Assessing the Impact of Bromine and Iodine Chemistry on Tropospheric Composition

Halogens (chlorine, bromine and iodine) have been studied extensively in the stratosphere, where they catalytically destroy ozone, but more recently there has been growing interest in their effect on tropospheric composition and oxidative capacity. Of particular interest is how they affect ozone, a powerful greenhouse gas and air pollutant at the Earth’s surface. Reactive halogen species such as  BrO and IO can impact ozone concentrations directly through catalytic cycles and indirectly via affecting the partitioning of HO_X and NO_X, resulting in important effects on tropospheric composition that are not yet fully understood.

Here, we explore how bromine and iodine chemistry can impact tropospheric ozone concentrations. Using the FRSGC/UCI CTM, we expand the existing tropospheric chemistry scheme (that includes a comprehensive description of iodine chemistry) by including a detailed bromine chemistry scheme. This encompasses major gas-phase and heterogeneous reactions, including reactions occurring on ice particles, alongside physical processes like wet and dry deposition.

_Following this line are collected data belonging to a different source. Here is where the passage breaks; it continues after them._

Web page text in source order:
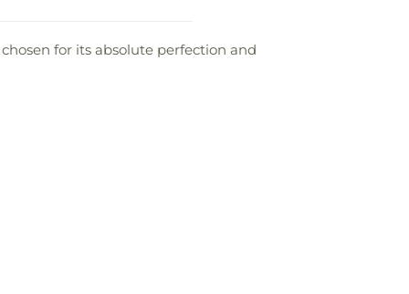
for its absolute perfection and
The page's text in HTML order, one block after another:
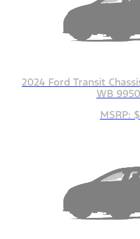
2024 Ford Transit
WB
MSRP:
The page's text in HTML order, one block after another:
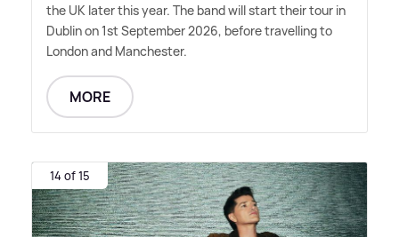
the UK later this year. The band will start their tour in
Dublin on 1st September 2026, before travelling to
London and Manchester.
MORE
14 of 15
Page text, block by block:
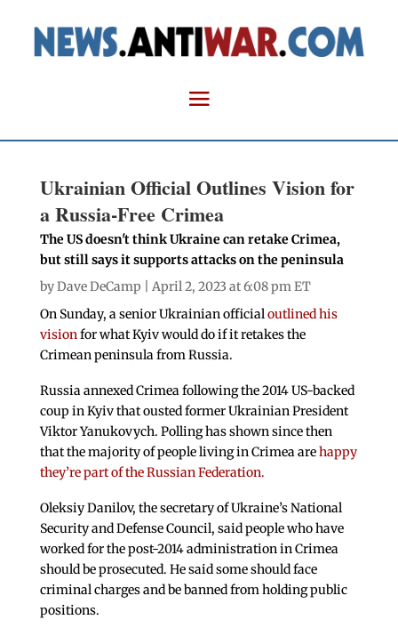
Ukrainian Official Outlines Vision for
a Russia-Free Crimea
The US doesn't think Ukraine can retake Crimea,
but still says it supports attacks on the peninsula
byDave DeCamp | April 2, 2023 at 6:08 pm ET
On Sunday, a senior Ukrainian officialoutlined his
visionfor what Kyiv would do if it retakes the
Crimean peninsula from Russia.
Russia annexed Crimea following the 2014 US-backed
coup in Kyiv that ousted former Ukrainian President
Viktor Yanukovych. Polling has shown since then
that the majority of people living in Crimea arehappy
they’re part of the Russian Federation.
Oleksiy Danilov, the secretary of Ukraine’s National
Security and Defense Council, said people who have
worked for the post-2014 administration in Crimea
should be prosecuted. He said some should face
criminal charges and be banned from holding public
positions.

Sources of bromine include (1) CH₃Br and emissions of five short-lived bromocarbons (CHBr₃, CH₂Br₂, CH₂BrCl, CHBr₂Cl and CHBrCl₂), (2) debromination of sea-salt aerosol from the open ocean and from blowing snow in polar regions, and (3) transport from the stratosphere. We explore different approaches to representing open ocean sea-salt debromination, comparing a ‘depletion factor’ based parameterisation with sea-salt debromination arising from a series of heterogeneous reactions. The impact of these different parameterisations on the resulting bromine budget is shown.

A detailed evaluation of the model performance is presented using ground-based, aircraft and satellite observations of key radicals (e.g. halogen oxides) with the results comparing reasonably well with observations. We also explore the spatial and temporal variation of natural halogens in the troposphere and the importance of different sources, and further quantify the impact of reactive halogens on present-day ozone concentrations and tropospheric oxidising capacity.